Exercise requirements –
Extract from the listing each line in which the word "propagation" appears.

Dataset records –
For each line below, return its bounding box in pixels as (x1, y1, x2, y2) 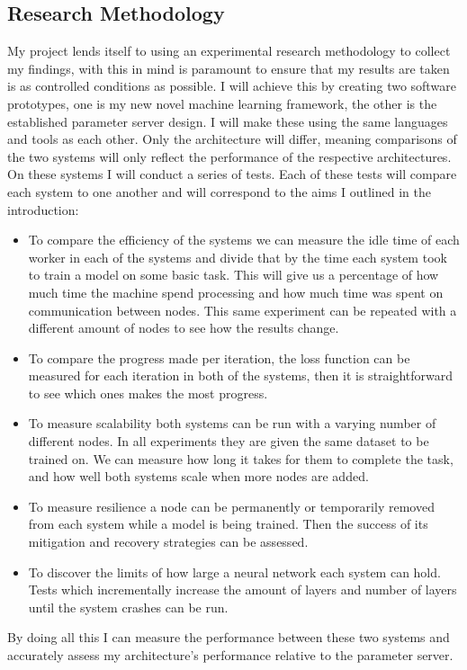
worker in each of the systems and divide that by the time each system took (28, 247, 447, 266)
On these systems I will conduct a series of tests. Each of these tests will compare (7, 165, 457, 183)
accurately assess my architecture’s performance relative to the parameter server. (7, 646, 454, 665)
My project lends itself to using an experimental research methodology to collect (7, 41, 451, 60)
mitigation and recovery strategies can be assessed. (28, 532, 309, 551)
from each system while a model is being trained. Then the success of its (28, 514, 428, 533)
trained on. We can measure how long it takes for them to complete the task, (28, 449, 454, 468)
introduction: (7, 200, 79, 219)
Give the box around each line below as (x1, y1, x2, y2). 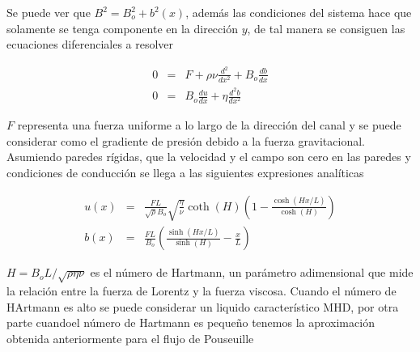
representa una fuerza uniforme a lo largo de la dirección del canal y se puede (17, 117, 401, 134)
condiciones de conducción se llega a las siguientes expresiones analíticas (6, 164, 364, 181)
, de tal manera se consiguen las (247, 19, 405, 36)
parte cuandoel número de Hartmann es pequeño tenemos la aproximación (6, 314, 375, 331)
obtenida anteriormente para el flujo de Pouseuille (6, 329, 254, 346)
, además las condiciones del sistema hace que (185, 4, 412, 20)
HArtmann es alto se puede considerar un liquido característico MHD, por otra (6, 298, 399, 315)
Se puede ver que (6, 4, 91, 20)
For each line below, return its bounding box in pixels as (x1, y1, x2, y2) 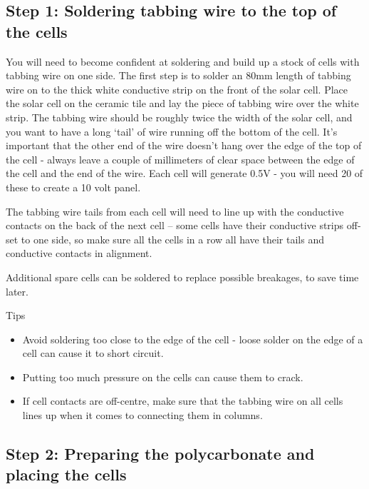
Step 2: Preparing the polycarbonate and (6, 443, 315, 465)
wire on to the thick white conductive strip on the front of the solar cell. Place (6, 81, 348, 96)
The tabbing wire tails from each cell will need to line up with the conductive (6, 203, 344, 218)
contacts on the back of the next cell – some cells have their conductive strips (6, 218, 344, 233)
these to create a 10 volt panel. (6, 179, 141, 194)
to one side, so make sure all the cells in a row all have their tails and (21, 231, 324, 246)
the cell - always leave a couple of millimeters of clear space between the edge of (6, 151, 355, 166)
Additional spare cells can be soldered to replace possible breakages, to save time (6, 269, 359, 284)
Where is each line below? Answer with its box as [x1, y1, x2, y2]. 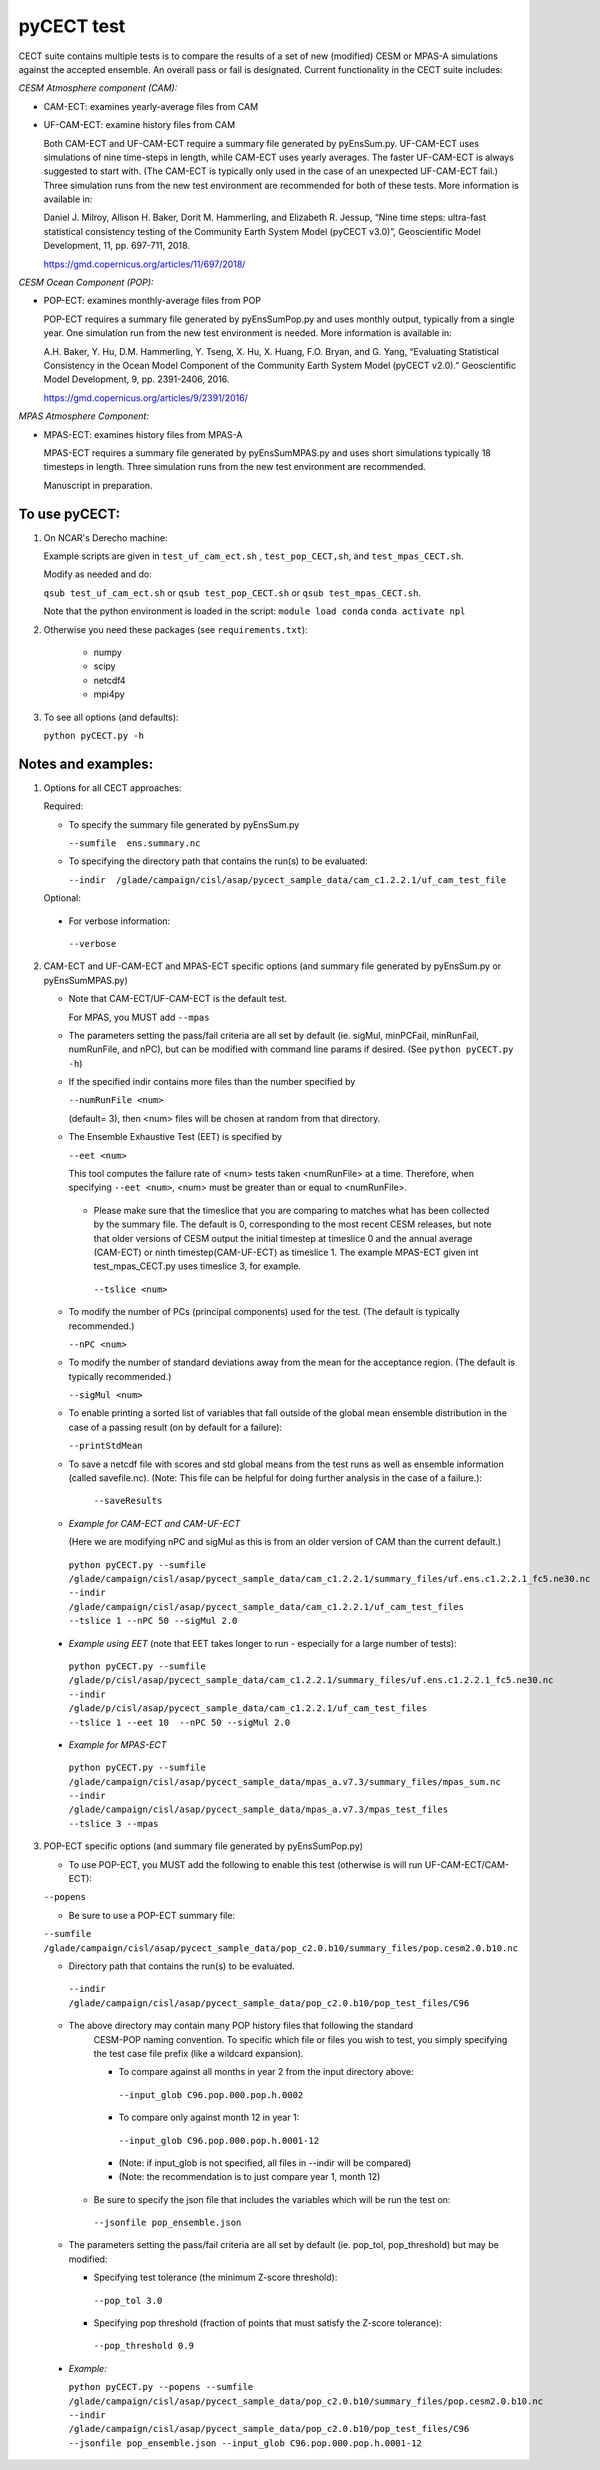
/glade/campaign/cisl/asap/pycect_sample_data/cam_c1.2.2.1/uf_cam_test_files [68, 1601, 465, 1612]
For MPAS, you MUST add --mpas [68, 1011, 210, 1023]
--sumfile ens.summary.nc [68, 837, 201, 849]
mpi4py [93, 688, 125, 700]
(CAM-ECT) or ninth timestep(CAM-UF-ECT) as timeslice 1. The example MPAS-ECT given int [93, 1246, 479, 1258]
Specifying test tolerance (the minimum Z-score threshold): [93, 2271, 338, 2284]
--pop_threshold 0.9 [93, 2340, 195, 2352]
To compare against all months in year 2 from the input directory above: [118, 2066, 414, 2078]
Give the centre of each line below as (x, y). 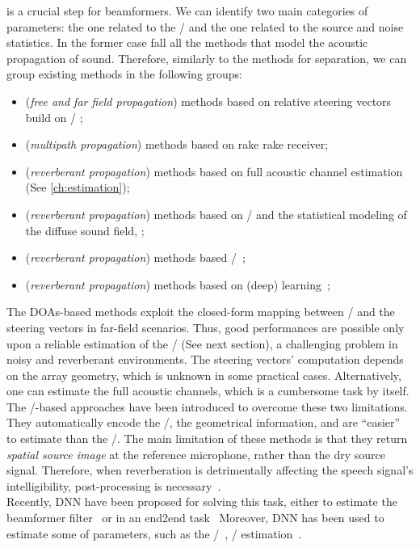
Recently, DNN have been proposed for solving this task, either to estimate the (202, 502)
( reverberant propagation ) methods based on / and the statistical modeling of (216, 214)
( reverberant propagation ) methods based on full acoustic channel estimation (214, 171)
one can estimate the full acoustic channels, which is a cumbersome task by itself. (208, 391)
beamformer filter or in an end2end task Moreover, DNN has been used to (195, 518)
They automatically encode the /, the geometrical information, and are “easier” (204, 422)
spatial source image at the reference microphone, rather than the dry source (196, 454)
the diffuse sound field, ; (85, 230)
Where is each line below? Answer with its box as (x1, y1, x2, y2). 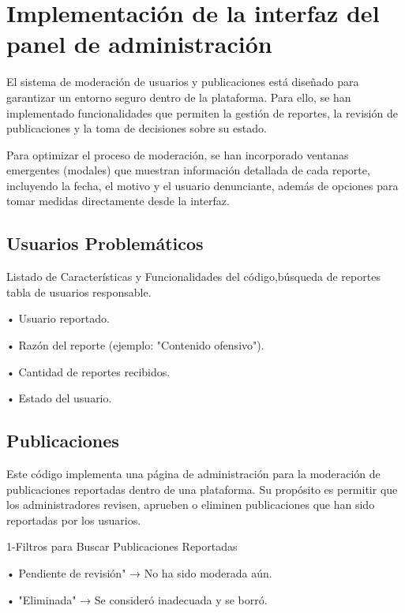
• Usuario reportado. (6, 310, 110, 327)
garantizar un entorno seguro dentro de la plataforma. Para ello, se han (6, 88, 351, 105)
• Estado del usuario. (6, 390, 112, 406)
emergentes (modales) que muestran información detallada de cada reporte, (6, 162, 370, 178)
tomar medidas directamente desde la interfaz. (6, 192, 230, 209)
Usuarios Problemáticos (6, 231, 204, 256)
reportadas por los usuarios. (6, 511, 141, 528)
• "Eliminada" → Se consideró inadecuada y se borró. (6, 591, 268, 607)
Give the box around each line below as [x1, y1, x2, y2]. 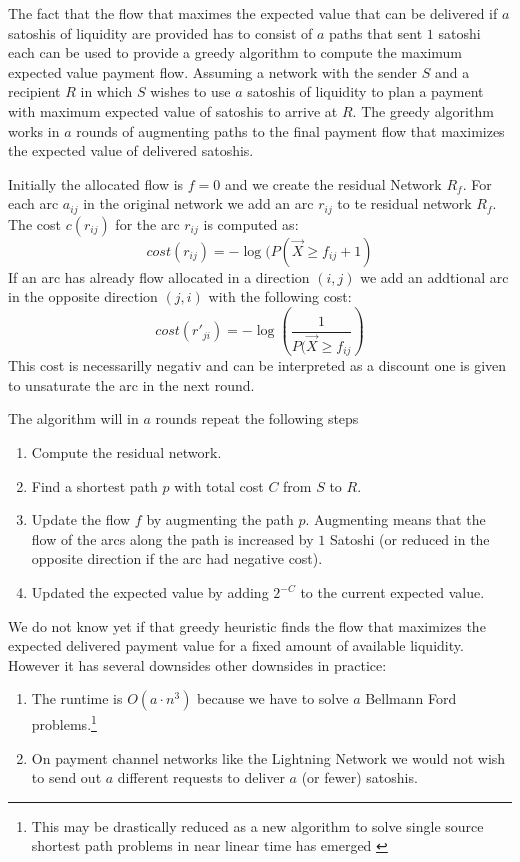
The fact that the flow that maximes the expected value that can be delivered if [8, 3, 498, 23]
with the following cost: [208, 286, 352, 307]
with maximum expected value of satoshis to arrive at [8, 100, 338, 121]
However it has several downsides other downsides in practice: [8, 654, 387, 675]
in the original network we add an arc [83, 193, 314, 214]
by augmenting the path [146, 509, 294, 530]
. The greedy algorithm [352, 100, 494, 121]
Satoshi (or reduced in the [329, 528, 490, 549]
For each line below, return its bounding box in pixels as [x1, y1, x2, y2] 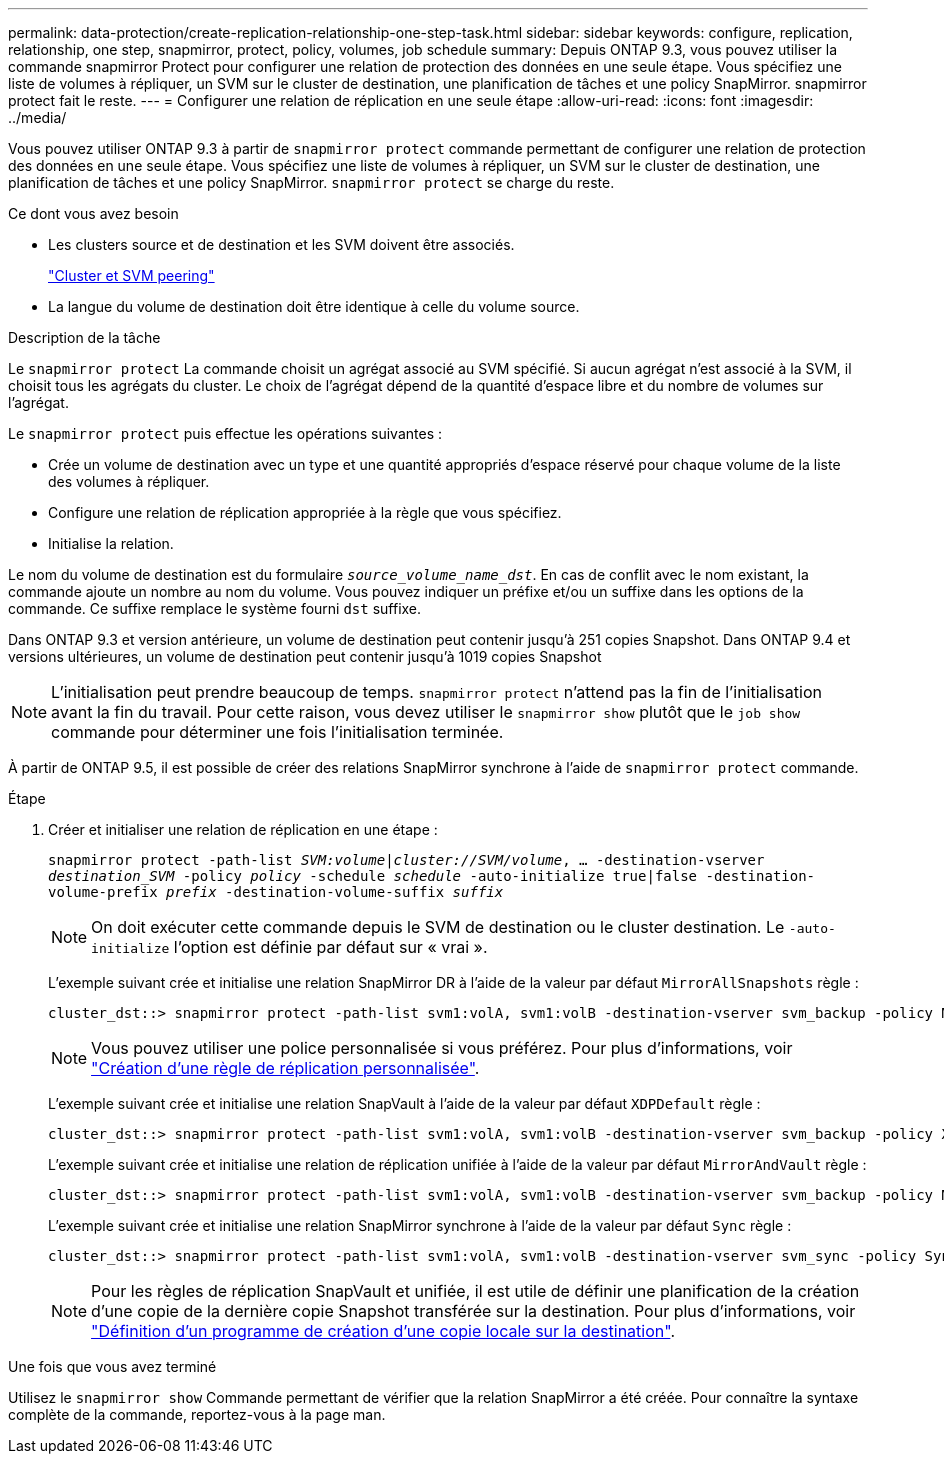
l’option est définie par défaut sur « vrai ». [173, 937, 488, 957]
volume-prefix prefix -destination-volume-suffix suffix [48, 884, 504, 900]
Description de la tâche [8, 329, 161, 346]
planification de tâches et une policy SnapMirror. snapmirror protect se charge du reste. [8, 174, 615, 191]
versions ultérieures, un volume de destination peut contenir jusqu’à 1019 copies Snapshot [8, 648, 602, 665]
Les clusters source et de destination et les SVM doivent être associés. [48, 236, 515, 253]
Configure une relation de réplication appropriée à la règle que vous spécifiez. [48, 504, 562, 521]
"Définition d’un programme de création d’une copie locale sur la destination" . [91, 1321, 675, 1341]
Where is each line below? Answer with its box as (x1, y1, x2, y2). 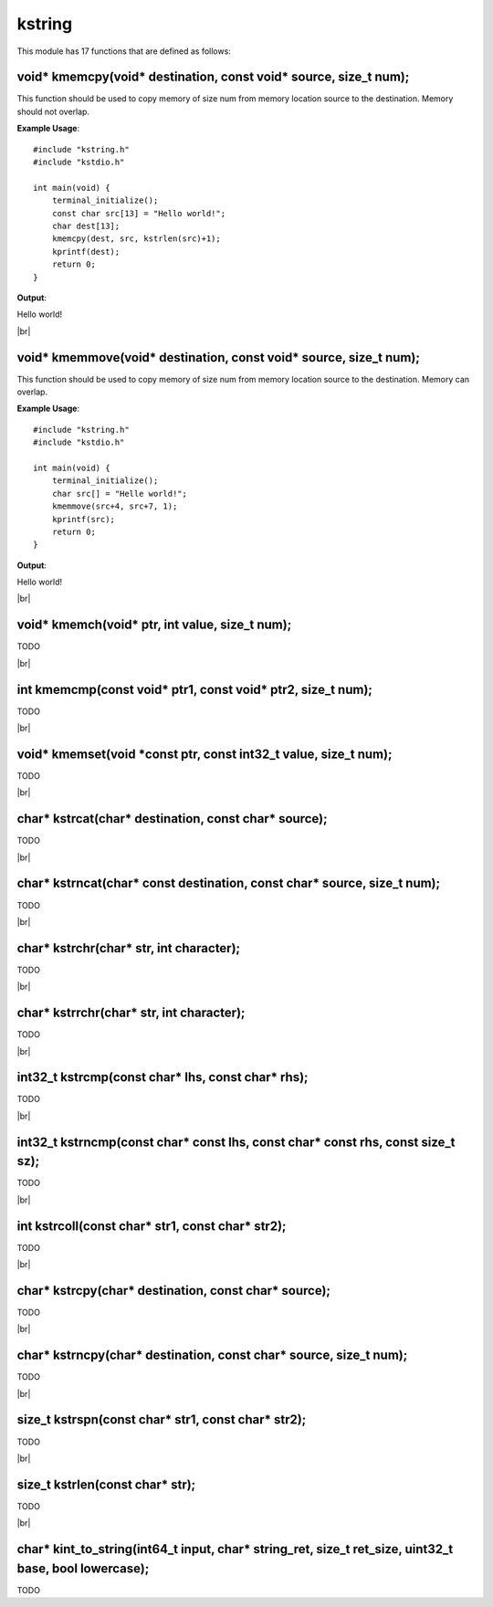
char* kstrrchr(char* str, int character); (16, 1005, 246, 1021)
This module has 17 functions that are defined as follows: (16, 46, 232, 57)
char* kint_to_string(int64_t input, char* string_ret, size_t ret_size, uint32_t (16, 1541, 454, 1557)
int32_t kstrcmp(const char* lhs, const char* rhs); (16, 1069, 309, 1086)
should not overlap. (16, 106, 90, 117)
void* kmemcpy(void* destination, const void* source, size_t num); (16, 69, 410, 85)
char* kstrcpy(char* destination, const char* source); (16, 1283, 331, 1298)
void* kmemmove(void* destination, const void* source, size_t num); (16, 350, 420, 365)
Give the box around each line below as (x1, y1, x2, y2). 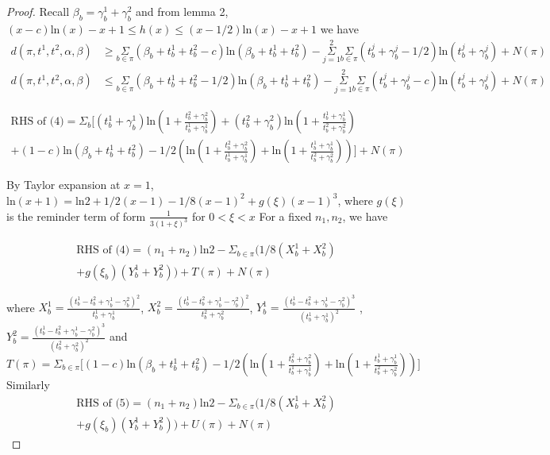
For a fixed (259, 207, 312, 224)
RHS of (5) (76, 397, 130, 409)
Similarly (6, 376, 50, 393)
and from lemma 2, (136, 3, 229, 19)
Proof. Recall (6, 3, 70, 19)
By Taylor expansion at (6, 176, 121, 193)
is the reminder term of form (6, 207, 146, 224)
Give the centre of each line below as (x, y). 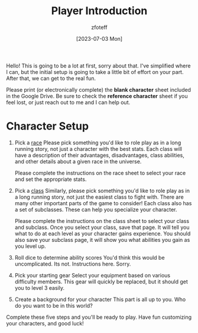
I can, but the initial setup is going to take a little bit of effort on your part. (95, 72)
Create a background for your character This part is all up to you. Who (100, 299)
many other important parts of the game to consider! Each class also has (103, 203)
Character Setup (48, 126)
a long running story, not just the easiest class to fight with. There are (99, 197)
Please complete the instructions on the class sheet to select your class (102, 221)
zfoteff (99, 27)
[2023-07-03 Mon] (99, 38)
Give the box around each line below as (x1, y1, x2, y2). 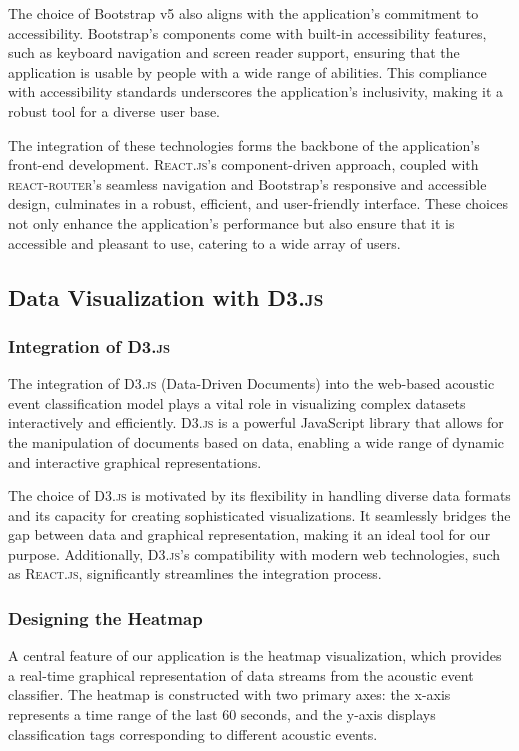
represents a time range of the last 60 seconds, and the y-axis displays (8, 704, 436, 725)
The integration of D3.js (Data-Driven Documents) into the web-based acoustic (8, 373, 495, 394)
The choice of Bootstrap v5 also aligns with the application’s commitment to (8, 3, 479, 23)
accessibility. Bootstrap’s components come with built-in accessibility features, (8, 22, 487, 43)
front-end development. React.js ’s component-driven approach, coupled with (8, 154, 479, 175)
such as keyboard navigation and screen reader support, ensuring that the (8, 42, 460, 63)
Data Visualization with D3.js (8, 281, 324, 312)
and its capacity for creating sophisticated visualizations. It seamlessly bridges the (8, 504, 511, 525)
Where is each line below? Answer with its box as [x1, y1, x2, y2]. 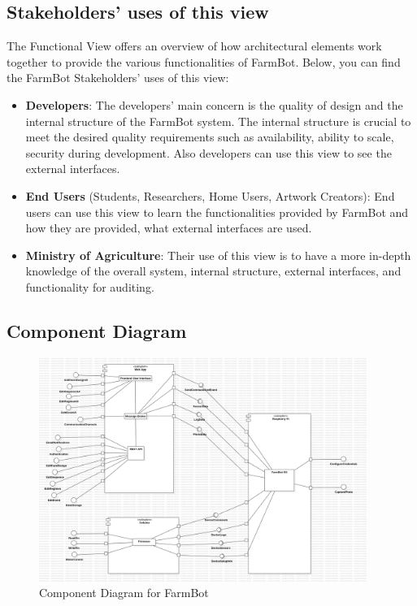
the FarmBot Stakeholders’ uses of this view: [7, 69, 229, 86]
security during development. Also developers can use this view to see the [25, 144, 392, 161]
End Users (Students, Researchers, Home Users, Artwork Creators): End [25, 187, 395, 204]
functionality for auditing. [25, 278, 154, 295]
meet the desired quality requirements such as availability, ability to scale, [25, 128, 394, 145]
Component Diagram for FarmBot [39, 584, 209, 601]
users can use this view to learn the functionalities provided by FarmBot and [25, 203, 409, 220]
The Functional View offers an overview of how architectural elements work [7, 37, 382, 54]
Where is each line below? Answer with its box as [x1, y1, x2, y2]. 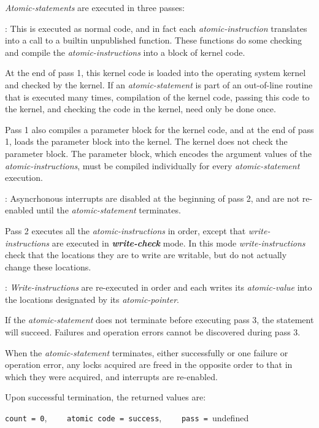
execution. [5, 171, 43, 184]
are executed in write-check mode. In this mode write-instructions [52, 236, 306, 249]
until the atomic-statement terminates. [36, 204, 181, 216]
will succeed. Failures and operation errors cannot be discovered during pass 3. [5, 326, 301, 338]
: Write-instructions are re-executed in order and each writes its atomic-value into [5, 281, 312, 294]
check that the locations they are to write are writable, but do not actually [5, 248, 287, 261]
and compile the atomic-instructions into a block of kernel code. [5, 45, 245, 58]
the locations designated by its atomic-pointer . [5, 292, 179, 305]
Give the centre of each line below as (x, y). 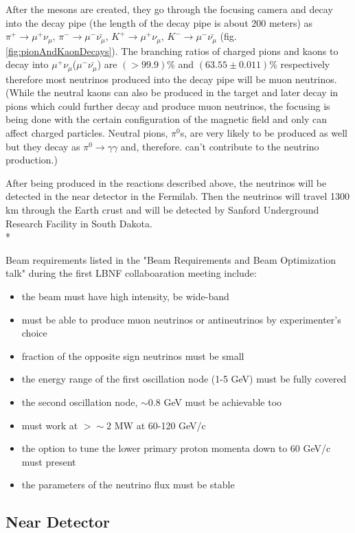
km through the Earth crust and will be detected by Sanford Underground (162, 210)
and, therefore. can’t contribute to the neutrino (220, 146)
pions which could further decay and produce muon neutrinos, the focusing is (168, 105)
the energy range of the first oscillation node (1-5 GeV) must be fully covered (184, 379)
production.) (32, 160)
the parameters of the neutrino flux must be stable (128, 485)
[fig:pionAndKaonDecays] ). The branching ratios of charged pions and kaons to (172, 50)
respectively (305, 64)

Exercise result –
( reverberant propagation ) methods based on / and the statistical modeling of (216, 214)
( reverberant propagation ) methods based on full acoustic channel estimation (214, 171)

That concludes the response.